• Provided information:

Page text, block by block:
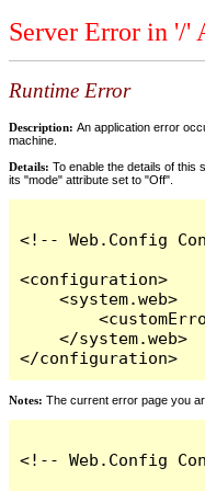
Server Error in '/'
Runtime Error
Description: An application error
machine.
Details: To enable the details of this
its "mode" attribute set to "Off".
<!-- Web.Config
<configuration>
    <system.web>
    </system.web>
</configuration>
Notes: The current error page you
<!-- Web.Config
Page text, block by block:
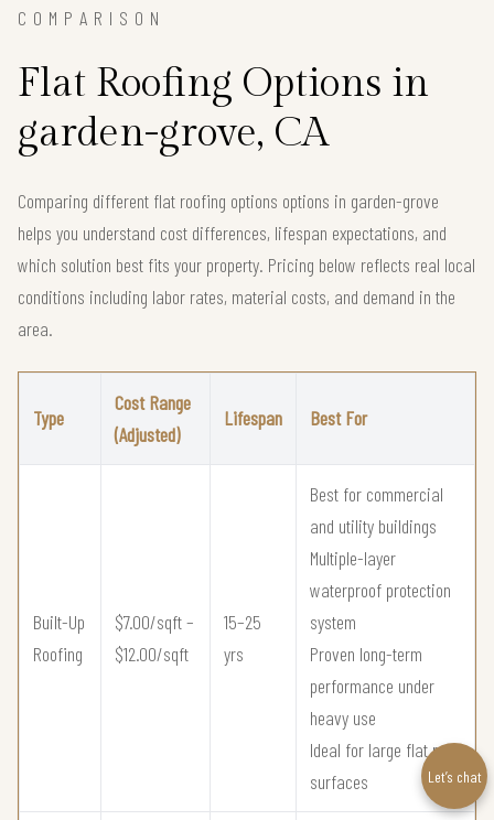
COMPARISON
Flat Roofing Options in
garden-grove, CA
Comparing different flat roofing options options in garden-grove
helps you understand cost differences, lifespan expectations, and
which solution best fits your property. Pricing below reflects real local
conditions including labor rates, material costs, and demand in the
area.
Type
Cost Range
(Adjusted)
Lifespan Best For
Built-Up
Roofing
$7.00/sqft –
$12.00/sqft
15–25
yrs
Best for commercial
and utility buildings
Multiple-layer
waterproof protection
system
Proven long-term
performance under
heavy use
Ideal for large flat roof
surfaces
Let’s chat
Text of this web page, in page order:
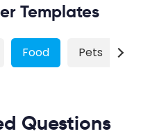
Templates
Food Pets
Questions
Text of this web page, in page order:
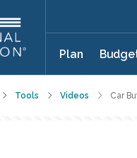
Plan
Home
Tools Videos Car

• Aim of the exercise: A word-for-word copy of the records is needed, with no pictures carried over.

• Solution:
Page text, block by block:
Server Error in '/'
Runtime Error
Description: An application error
machine.
Details: To enable the details of this
its "mode" attribute set to "Off".
<!-- Web.Config
<configuration>
    <system.web>
    </system.web>
</configuration>
Notes: The current error page you
<!-- Web.Config
Page text, block by block:
COMPARISON
Flat Roofing Options in
garden-grove, CA
Comparing different flat roofing options options in garden-grove
helps you understand cost differences, lifespan expectations, and
which solution best fits your property. Pricing below reflects real local
conditions including labor rates, material costs, and demand in the
area.
Type
Cost Range
(Adjusted)
Lifespan Best For
Built-Up
Roofing
$7.00/sqft –
$12.00/sqft
15–25
yrs
Best for commercial
and utility buildings
Multiple-layer
waterproof protection
system
Proven long-term
performance under
heavy use
Ideal for large flat roof
surfaces
Let’s chat
Text of this web page, in page order:
Templates
Food Pets
Questions
Text of this web page, in page order:
Plan
Home
Tools Videos Car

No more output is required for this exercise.